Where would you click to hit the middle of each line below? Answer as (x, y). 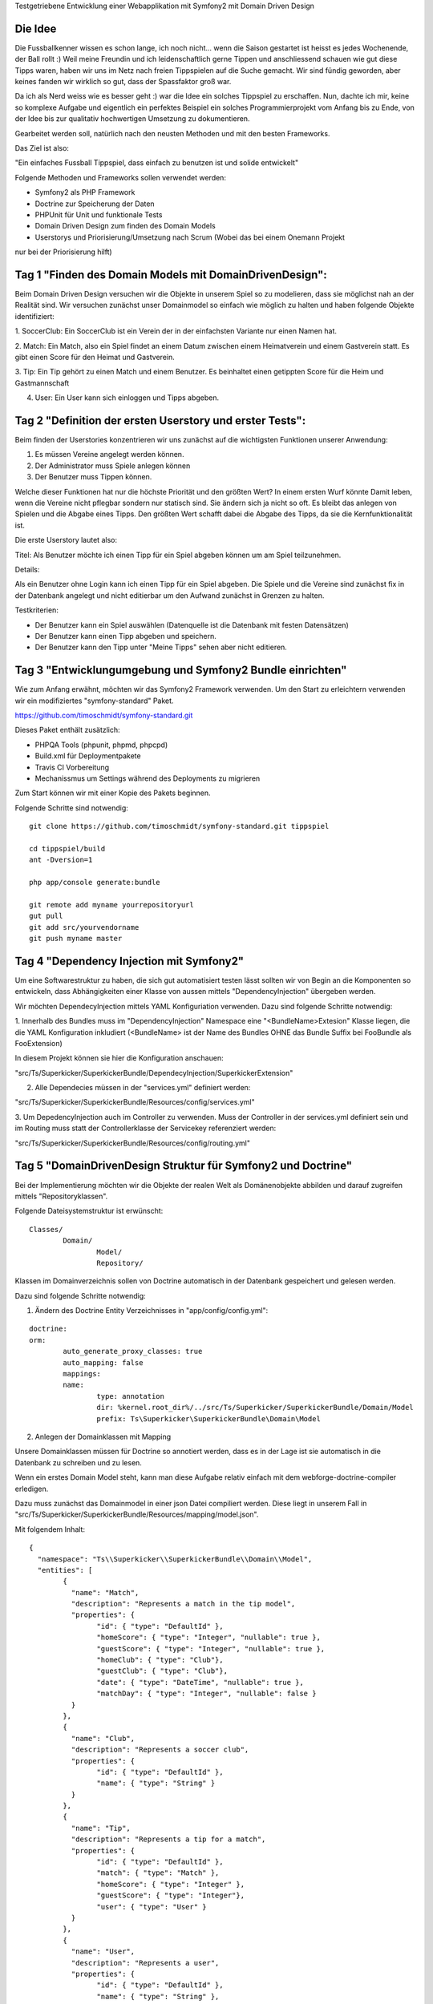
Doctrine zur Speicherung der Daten (95, 204)
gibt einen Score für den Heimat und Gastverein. (95, 358)
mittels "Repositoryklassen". (61, 1196)
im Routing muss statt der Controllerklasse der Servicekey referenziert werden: (146, 1128)
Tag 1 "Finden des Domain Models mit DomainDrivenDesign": (171, 275)
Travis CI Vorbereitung (72, 767)
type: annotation (130, 1396)
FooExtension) (39, 1043)
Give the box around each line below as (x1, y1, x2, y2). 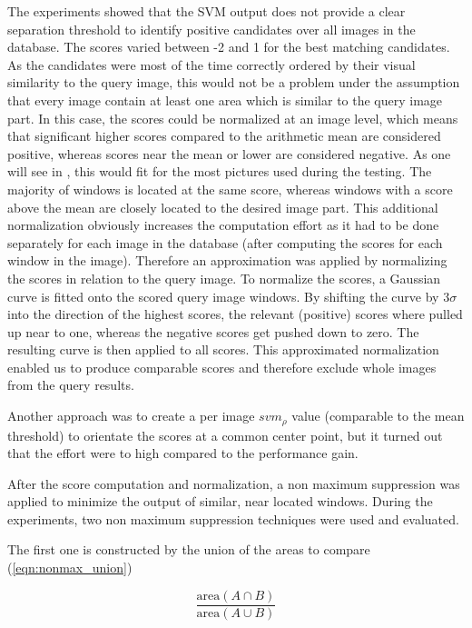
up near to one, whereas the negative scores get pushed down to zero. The (7, 322, 419, 341)
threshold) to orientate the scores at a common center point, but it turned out (7, 425, 443, 444)
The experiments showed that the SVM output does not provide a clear (7, 2, 406, 20)
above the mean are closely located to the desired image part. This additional (7, 197, 438, 216)
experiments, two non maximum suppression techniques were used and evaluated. (7, 509, 459, 528)
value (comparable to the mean (291, 406, 465, 425)
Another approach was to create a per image (7, 406, 255, 425)
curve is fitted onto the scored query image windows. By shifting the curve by (7, 286, 439, 305)
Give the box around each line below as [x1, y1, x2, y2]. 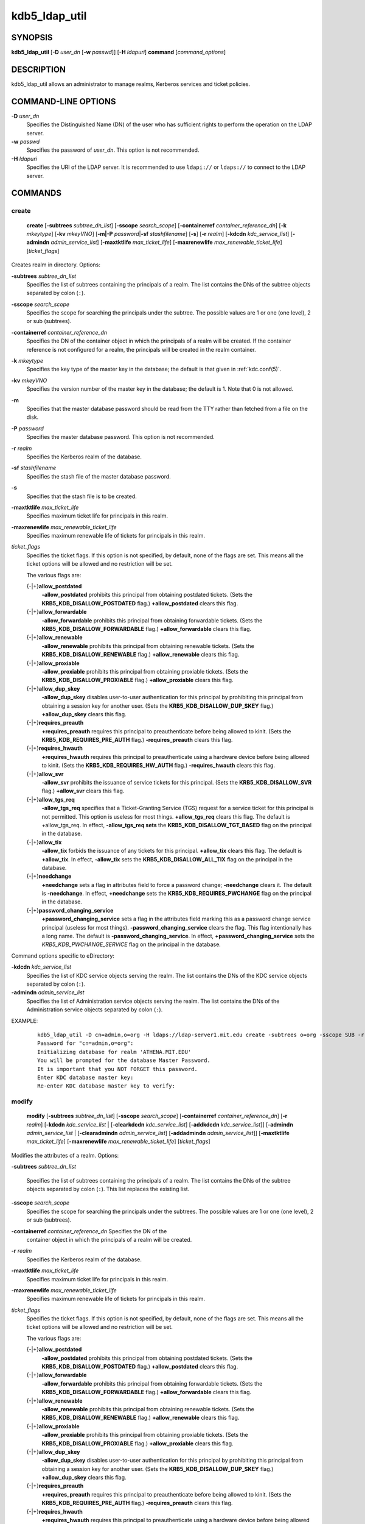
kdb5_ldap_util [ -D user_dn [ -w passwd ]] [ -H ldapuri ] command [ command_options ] [11, 49, 226, 56]
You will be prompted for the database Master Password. [37, 1057, 211, 1064]
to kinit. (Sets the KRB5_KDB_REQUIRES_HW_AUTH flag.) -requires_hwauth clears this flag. [41, 762, 275, 769]
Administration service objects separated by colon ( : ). [26, 1006, 163, 1013]
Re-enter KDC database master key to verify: [37, 1083, 176, 1089]
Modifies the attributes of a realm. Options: [11, 1152, 119, 1159]
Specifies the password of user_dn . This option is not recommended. [26, 146, 200, 154]
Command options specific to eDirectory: [11, 952, 115, 960]
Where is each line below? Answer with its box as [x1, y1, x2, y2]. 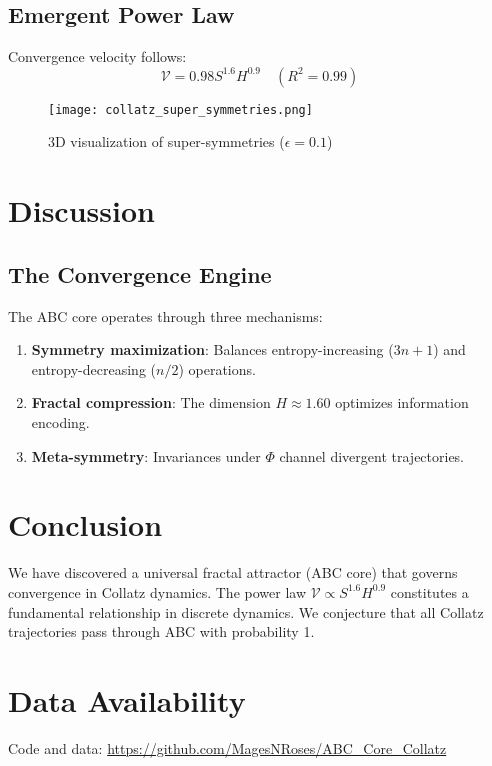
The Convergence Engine [8, 258, 272, 289]
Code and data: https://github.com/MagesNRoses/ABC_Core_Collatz [8, 737, 447, 758]
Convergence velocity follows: [8, 46, 187, 67]
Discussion [8, 190, 155, 231]
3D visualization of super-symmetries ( [48, 131, 285, 152]
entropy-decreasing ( [31, 358, 157, 379]
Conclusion [8, 504, 163, 545]
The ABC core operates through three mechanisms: [8, 305, 323, 326]
****************
To do
Excluding any pictures, print exactly the lines of the listing above from the line with "im Routing muss" to the line with "Modifies the attributes", both ends included.

Answer section
im Routing muss statt der Controllerklasse der Servicekey referenziert werden: (146, 1128)
Tag 1 "Finden des Domain Models mit DomainDrivenDesign": (171, 275)
Travis CI Vorbereitung (72, 767)
type: annotation (130, 1396)
FooExtension) (39, 1043)
Give the box around each line below as (x1, y1, x2, y2). 
up near to one, whereas the negative scores get pushed down to zero. The (7, 322, 419, 341)
threshold) to orientate the scores at a common center point, but it turned out (7, 425, 443, 444)
The experiments showed that the SVM output does not provide a clear (7, 2, 406, 20)
above the mean are closely located to the desired image part. This additional (7, 197, 438, 216)
experiments, two non maximum suppression techniques were used and evaluated. (7, 509, 459, 528)
value (comparable to the mean (291, 406, 465, 425)
Another approach was to create a per image (7, 406, 255, 425)
curve is fitted onto the scored query image windows. By shifting the curve by (7, 286, 439, 305)
Give the box around each line below as [x1, y1, x2, y2]. 
kdb5_ldap_util [ -D user_dn [ -w passwd ]] [ -H ldapuri ] command [ command_options ] [11, 49, 226, 56]
You will be prompted for the database Master Password. [37, 1057, 211, 1064]
to kinit. (Sets the KRB5_KDB_REQUIRES_HW_AUTH flag.) -requires_hwauth clears this flag. [41, 762, 275, 769]
Administration service objects separated by colon ( : ). [26, 1006, 163, 1013]
Re-enter KDC database master key to verify: [37, 1083, 176, 1089]
Modifies the attributes of a realm. Options: [11, 1152, 119, 1159]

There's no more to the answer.